The SSF server provides watchdog capabilities to handle application runtime problems by detecting bad states and restarting the application under defined conditions.

Runtime generic watchdog

This is an internal server watchdog which detects if an application's process exists (regardless of the reason) and will restart the process if it has stopped.

Request duration watchdog

The server can monitor request duration and restart the application if the averaged request duration time exceeds requested threshold. This feature can be set using the following run options:

• --watchdog-request-threshold <T> float value T sets a threshold in seconds.
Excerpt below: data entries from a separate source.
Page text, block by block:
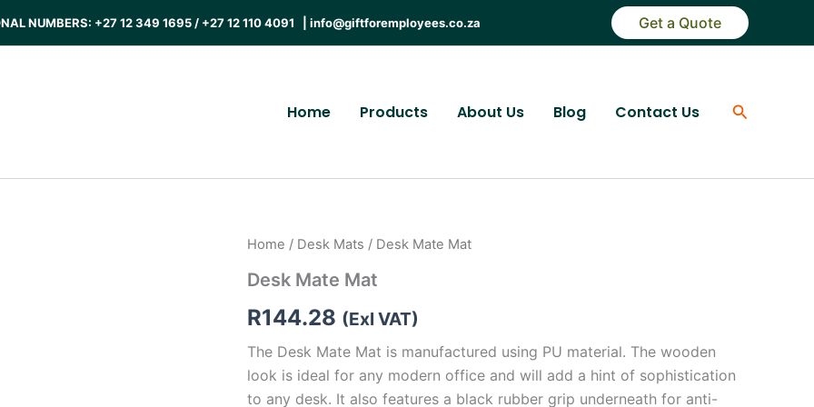
NUMBERS: +27 12 349 1695 / +27 12 110 4091 | info@giftforemployees.co.za Get a Quote
Home Products About Us Blog Contact Us Search
Home / Desk Mats / Desk Mate Mat
Desk Mate Mat
R144.28 (Exl VAT)
The Desk Mate Mat is manufactured using PU material. The wooden
look is ideal for any modern office and will add a hint of sophistication
to any desk. It also features a black rubber grip underneath for anti-
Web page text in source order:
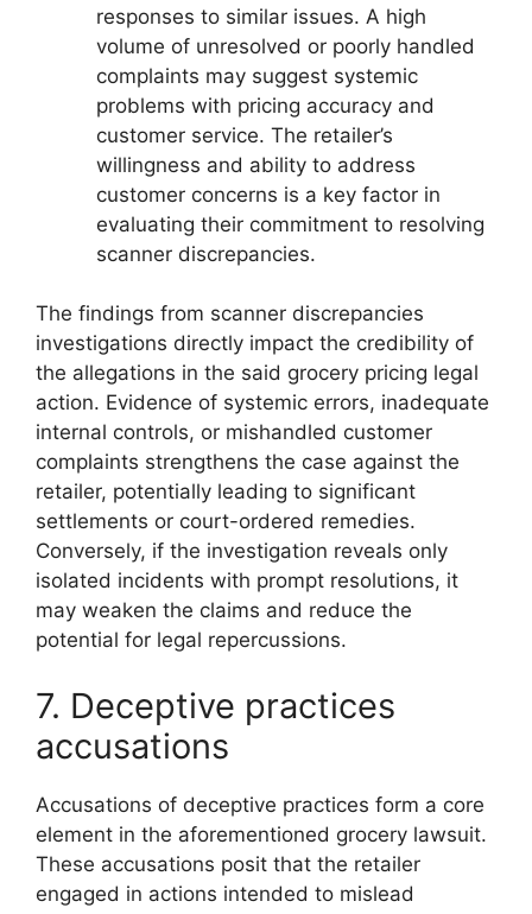
responses to similar issues. A high
volume of unresolved or poorly handled
complaints may suggest systemic
problems with pricing accuracy and
customer service. The retailer’s
willingness and ability to address
customer concerns is a key factor in
evaluating their commitment to resolving
scanner discrepancies.
The findings from scanner discrepancies
investigations directly impact the credibility of
the allegations in the said grocery pricing legal
action. Evidence of systemic errors, inadequate
internal controls, or mishandled customer
complaints strengthens the case against the
retailer, potentially leading to significant
settlements or court-ordered remedies.
Conversely, if the investigation reveals only
isolated incidents with prompt resolutions, it
may weaken the claims and reduce the
potential for legal repercussions.
7. Deceptive practices
accusations
Accusations of deceptive practices form a core
element in the aforementioned grocery lawsuit.
These accusations posit that the retailer
engaged in actions intended to mislead

Default value is 0 which disables the request duration watchdog.
• --watchdog-request-average <A> integer A defines the number of last requests included in calculating the average watchdog request duration.

See --watchdog-request-threshold and --watchdog-request-average in options for more details.

Application watchdog

Applications can expose a custom watchdog which is being monitored by the SSF server. For details see watchdog in application's interface details. This will be called periodically by the server while no requests are being issued.

See option --watchdog-ready-period in options for more details.

APIs

SSF supports serving inference through HTTP/S endpoints (FastAPI) and gRPC endpoints (gRPC Python). The endpoint can be chosen using argument --api with value fastapi or grpc. By default SSF uses --api fastapi to start HTTP/S endpoint. If --api is used to override this, then you must set --api for all issued commands (build, run, package etc).

See --api in options for more details.